Data items:
=-=-=

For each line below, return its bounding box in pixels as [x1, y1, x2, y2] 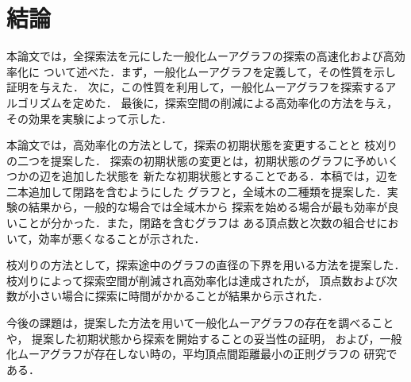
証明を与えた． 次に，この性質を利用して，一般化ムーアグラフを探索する [6, 79, 386, 95]
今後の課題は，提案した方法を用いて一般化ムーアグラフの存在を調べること [6, 314, 394, 331]
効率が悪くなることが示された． [38, 230, 205, 246]
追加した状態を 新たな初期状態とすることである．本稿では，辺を [61, 168, 398, 184]
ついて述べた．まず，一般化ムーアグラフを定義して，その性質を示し [43, 63, 396, 79]
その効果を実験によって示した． [6, 110, 172, 126]
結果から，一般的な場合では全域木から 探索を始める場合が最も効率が [28, 199, 388, 215]
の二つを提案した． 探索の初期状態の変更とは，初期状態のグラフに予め [6, 152, 377, 168]
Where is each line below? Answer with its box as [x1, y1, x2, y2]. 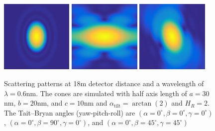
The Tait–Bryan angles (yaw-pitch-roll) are [4, 107, 135, 118]
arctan [132, 100, 152, 108]
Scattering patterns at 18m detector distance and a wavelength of [4, 78, 204, 89]
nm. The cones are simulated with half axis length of [26, 88, 187, 98]
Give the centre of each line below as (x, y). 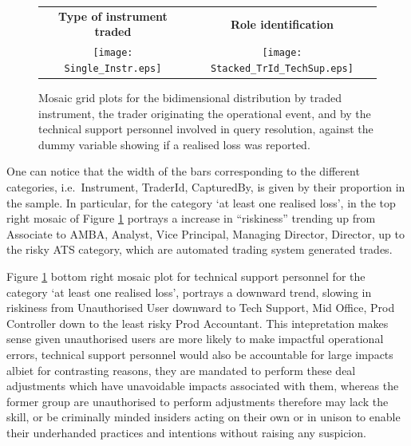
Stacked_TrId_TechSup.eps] (282, 68)
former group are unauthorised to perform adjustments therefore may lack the (198, 401)
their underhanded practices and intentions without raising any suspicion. (186, 432)
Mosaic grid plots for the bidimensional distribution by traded (190, 97)
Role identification (282, 24)
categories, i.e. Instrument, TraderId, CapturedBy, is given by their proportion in (206, 186)
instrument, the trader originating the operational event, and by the (205, 113)
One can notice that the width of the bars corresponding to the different (183, 171)
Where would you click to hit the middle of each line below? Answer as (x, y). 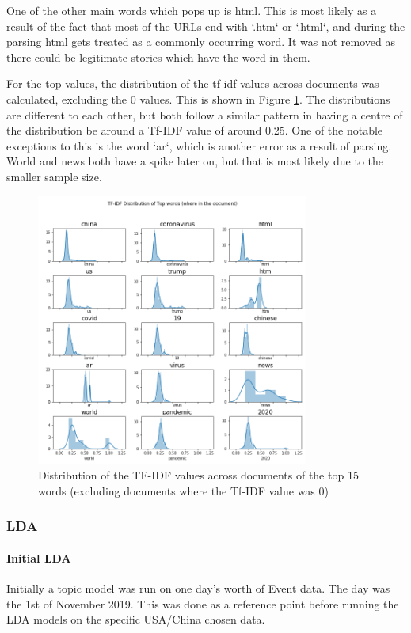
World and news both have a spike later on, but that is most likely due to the (195, 161)
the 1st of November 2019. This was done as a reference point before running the (203, 603)
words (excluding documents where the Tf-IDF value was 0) (183, 490)
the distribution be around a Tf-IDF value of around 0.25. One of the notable (195, 130)
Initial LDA (39, 557)
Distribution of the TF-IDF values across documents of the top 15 (198, 475)
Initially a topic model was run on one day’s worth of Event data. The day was (198, 588)
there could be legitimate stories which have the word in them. (158, 57)
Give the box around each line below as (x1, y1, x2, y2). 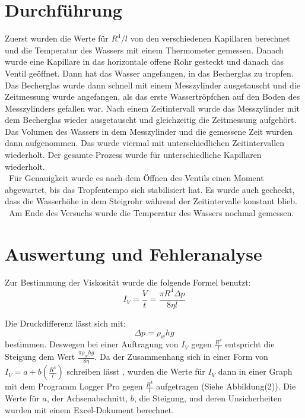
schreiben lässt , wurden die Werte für (66, 365, 205, 378)
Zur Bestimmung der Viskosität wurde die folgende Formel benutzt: (5, 275, 251, 288)
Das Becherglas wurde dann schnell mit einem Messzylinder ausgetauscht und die (5, 78, 301, 91)
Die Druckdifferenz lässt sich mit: (5, 316, 126, 329)
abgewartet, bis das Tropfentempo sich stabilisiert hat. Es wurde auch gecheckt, (5, 183, 295, 195)
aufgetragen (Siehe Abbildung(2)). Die (156, 380, 296, 392)
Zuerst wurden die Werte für (5, 32, 109, 45)
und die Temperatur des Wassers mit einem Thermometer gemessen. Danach (5, 43, 284, 56)
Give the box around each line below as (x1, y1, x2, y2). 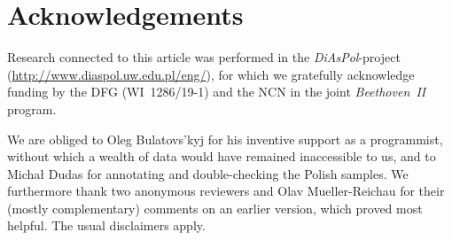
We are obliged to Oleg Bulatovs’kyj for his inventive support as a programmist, (7, 129, 443, 148)
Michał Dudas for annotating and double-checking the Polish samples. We (7, 164, 409, 182)
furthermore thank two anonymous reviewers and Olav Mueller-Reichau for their (7, 182, 445, 200)
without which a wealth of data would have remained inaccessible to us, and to (7, 147, 436, 166)
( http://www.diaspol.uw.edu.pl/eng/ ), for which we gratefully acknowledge (7, 65, 415, 83)
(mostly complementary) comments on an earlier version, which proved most (7, 198, 423, 217)
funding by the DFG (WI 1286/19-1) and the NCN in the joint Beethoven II (7, 82, 426, 101)
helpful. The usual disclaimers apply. (7, 216, 206, 235)
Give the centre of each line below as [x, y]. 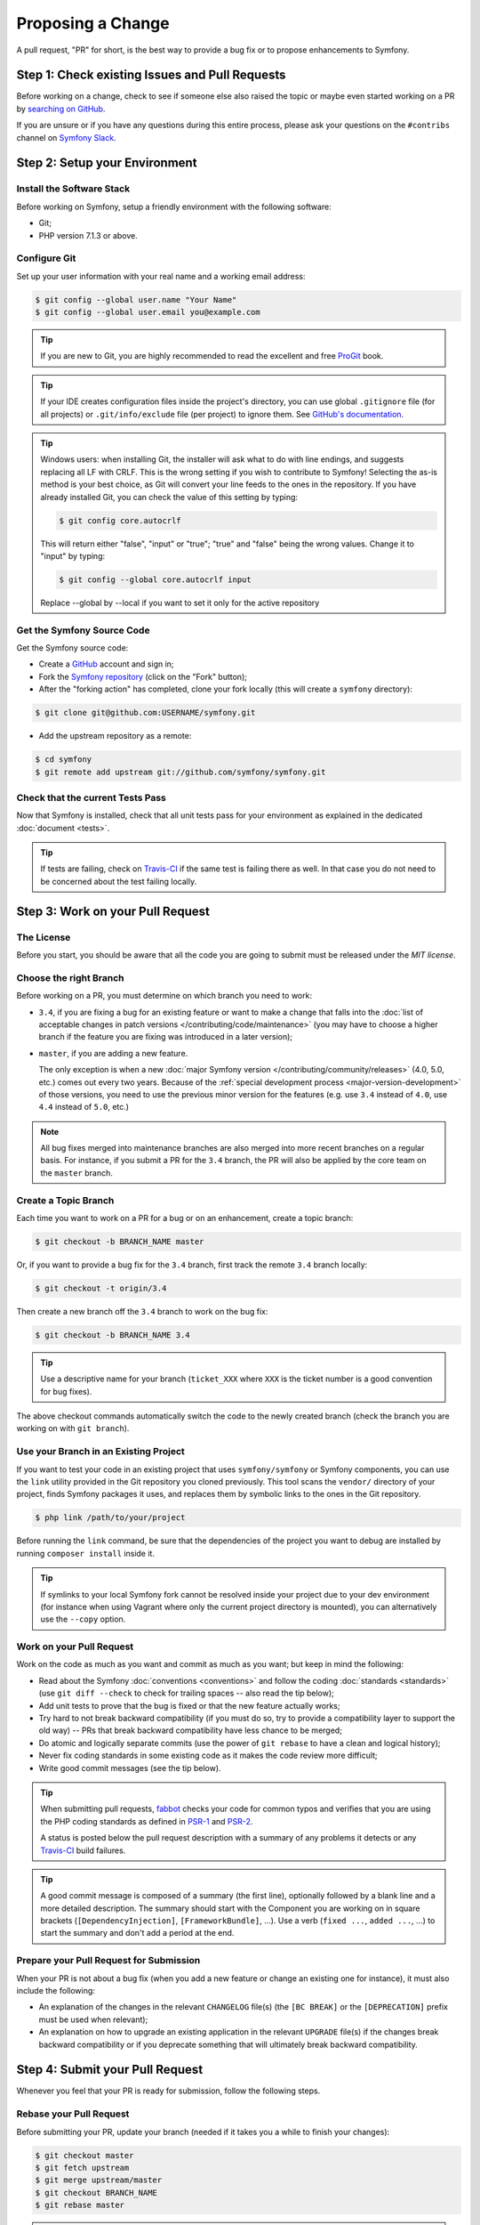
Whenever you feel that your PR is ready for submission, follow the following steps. [168, 2091]
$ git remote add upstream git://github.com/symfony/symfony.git [180, 772]
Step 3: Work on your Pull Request [113, 911]
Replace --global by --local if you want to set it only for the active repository [180, 603]
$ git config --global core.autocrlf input [156, 579]
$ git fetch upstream [82, 2168]
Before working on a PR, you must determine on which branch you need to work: [164, 996]
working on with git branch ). [73, 1428]
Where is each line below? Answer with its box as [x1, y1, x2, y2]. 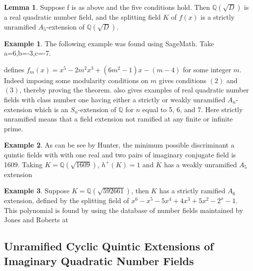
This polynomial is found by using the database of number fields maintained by [4, 205, 243, 215]
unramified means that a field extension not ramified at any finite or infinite [4, 114, 233, 124]
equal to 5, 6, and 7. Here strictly [142, 104, 243, 114]
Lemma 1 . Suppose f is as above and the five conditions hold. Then [4, 2, 210, 12]
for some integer [183, 64, 231, 74]
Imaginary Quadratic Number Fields [4, 253, 194, 268]
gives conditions [159, 75, 207, 85]
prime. [4, 123, 23, 133]

=-=-=

TASK DETAILS
Would you report every line of the entries above containing the word "branch"?

EXERCISE SOLUTION
Before working on a PR, you must determine on which branch you need to work: [164, 996]
working on with git branch ). [73, 1428]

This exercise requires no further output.